Русалка подождала. Держась на вспененных волнах

возле самого помоста, она взбивала воду раздвоенным хвостом до тех пор, пока та почти не вскипела. Потом она всползла по ступенькам и, обнаженная, уязвимая, громко зарычав, устроилась на бордюре фонтана.

Мари-Жозеф нагнулась и поцеловала ее в бугристый лоб. Русалка схватила ее за руку и уткнулась лицом в ее ладонь, обнюхивая ее кожу, притрагиваясь к ней языком, словно грубо и преступно пародируя поцелуй, который Мари-Жозеф благоговейно напечатлела на руке его величества. Как и Людовик, Мари-Жозеф отняла руку, открыла ящик для живописных принадлежностей и достала чистый лист.

Русалка издала яростный вопль, нахлынувший на Мари-Жозеф, словно приливная волна.

— Пожалуйста, русалка, не надо, умоляю! — прошептала Мари-Жозеф. — Вдруг это твой последний шанс, поведай им прекрасную историю, расскажи о морских созданиях, о великих бурях, об Атлантиде…

Русалка пробормотала «да», обещая ей чудесное повествование, необычайную, прекрасную историю, при условии, что Мари-Жозеф будет переводить.

Не сводя глаз с его величества, Мари-Жозеф попыталась претворить создаваемые сознанием русалки образы в слова.

— За что вы убили моего возлюбленного и рассекли его тело?

Ив побледнел, несмотря на загар, так, что кожа его обрела серый оттенок.

— Если вы хотели увидеть, что у него внутри, вам достаточно было дотронуться до него голосом.

Рисунок возник под пальцами Мари-Жозеф, словно русалка выжгла его на бумаге. Вот живой, наслаждающийся каждым мигом бытия водяной ныряет на дно морское, а внутри его тела ясно, отчетливо видны кости и органы.

— За что вы убили моего дорогого возлюбленного, с которым меня соединяло…

Онемев от смущения, Мари-Жозеф тщилась подобрать какой-то перифраз сказанного русалкой, который не оскорбил бы слуха короля…

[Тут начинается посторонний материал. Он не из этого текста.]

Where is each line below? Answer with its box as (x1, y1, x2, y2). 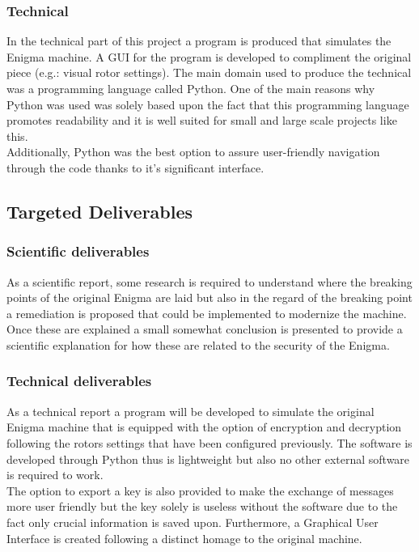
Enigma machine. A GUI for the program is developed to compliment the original (6, 48, 412, 65)
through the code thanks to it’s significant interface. (6, 159, 265, 176)
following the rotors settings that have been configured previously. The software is (6, 434, 413, 451)
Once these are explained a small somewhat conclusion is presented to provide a (6, 321, 403, 338)
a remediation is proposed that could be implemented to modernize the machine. (6, 304, 407, 321)
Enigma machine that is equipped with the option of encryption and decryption (6, 418, 402, 435)
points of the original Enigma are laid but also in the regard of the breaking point (6, 289, 413, 306)
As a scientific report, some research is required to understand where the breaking (6, 273, 413, 290)
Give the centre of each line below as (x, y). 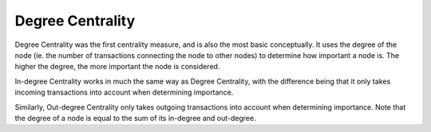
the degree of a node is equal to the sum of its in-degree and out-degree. (135, 118)
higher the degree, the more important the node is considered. (117, 67)
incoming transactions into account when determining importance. (124, 92)
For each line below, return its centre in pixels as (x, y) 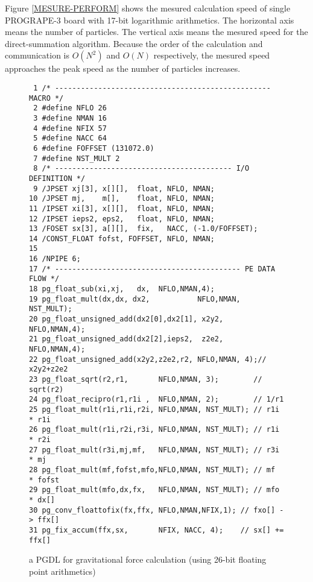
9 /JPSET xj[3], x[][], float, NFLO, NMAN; (124, 188)
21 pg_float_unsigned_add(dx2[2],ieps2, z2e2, (126, 339)
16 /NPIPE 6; (55, 259)
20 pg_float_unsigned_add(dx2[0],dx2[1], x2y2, (126, 319)
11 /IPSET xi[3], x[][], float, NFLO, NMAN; (122, 208)
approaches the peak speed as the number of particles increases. (123, 68)
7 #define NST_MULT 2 (77, 158)
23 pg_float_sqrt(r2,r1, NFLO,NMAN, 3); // (146, 379)

— …блаженство плотской любви?

Перед Мари-Жозеф предстало изувеченное тело водяного, медленно опускающееся в мрачные морские глубины. Русалка плыла рядом с ним, оплакивая его, а ее соленые слезы стекали в соленую воду.

— Вы лишили его не только жизни, — произнесла Мари-Жозеф, — но и достойного погребения.

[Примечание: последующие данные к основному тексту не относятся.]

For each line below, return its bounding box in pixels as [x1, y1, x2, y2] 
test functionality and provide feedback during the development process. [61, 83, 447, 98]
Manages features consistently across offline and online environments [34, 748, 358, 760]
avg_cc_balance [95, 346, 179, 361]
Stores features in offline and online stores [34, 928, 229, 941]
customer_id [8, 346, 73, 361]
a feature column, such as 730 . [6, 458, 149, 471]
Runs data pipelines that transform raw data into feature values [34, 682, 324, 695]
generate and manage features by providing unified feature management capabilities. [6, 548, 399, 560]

Русалка погружалась в глубину рядом с телом своего возлюбленного, сплетая пряди волос, живых и мертвых, темно-зеленых со светло-зелеными.

— Убив его, вы должны были вывезти его тело в открытое море и там захоронить с почестями.

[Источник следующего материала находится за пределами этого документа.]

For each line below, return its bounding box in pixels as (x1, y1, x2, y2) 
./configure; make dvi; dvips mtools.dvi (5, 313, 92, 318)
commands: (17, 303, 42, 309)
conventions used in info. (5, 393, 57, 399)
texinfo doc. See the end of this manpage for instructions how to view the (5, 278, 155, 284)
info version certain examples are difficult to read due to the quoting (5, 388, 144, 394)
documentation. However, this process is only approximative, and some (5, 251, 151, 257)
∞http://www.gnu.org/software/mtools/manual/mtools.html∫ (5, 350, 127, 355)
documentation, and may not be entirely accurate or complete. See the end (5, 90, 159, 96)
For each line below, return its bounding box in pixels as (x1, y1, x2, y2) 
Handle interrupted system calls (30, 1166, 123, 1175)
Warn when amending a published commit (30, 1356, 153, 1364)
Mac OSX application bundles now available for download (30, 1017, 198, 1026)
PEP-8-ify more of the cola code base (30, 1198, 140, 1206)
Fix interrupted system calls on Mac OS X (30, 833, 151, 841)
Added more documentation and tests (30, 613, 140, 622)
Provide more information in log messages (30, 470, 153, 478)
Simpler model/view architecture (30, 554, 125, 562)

Она опускалась все глубже и глубже в морскую бездну, провожая в последний путь тело возлюбленного. Слезы затуманили взор Мари-Жозеф и закапали на рисунок, однако образы, создаваемые песней русалки, не утратили четкости и ясности. Мари-Жозеф боялась, что русалка хочет покончить с собой.

Тело водяного погрузилось во тьму, озаряемую кружащимся, сияющим водоворотом. Светящиеся создания выделялись на фоне мрака, точно созвездия — на ночном небе. Ножом, выточенным из раковины, русалка отрезала прядь волос возлюбленного, а сейчас, в фонтане,

в задумчивости перебирала ее пальцами, светло-зеленую на фоне темно-зеленых.

— Он дал мне на память безделушку, блестящий камешек, чтобы я носила его в волосах. Я хотела захоронить этот блестящий камешек вместе с ним.

Песнь русалки постепенно смолкала; образ мертвого водяного, погружающегося во тьму, что царит ниже крошечных живых фонариков и сияющих живых лент, постепенно тускнел и наконец исчез. Образы поблекли и растворились в пустоте. Склонив голову, Мари-Жозеф отерла слезы рукавом. Перед ее взором снова предстал реальный мир.

Сердце у нее замерло, когда она поняла, что его величество хмурится, его святейшество глядит с самым свирепым видом, Ив вот-вот лишится чувств, а придворные в ужасе перешептываются. Однако слушатели-простолюдины вздыхали, а некоторые даже прослезились от жалости. Граф Люсьен за спиной его величества устремил взгляд на пол. Локоны парика скрывали его лицо.

— Это все, — прошептала Мари-Жозеф.

— Языческий обряд, — проронил его святейшество. — Вы услышали о таких нечестивых церемониях от дикарей, мадемуазель де ла Круа?

Его величество поднялся с кресла:

— Неужели морская тварь не хочет оставить себе блестящий камешек на память о водяном?

Лоррен засмеялся шутке его величества, наслаждаясь тревогой Мари-Жозеф. Месье чуть слышно усмехнулся, но вся эта история явно не столько развеселила, сколько опечалила его.

Русалка пропела томительно прекрасную мелодию, живое воплощение любви и горя.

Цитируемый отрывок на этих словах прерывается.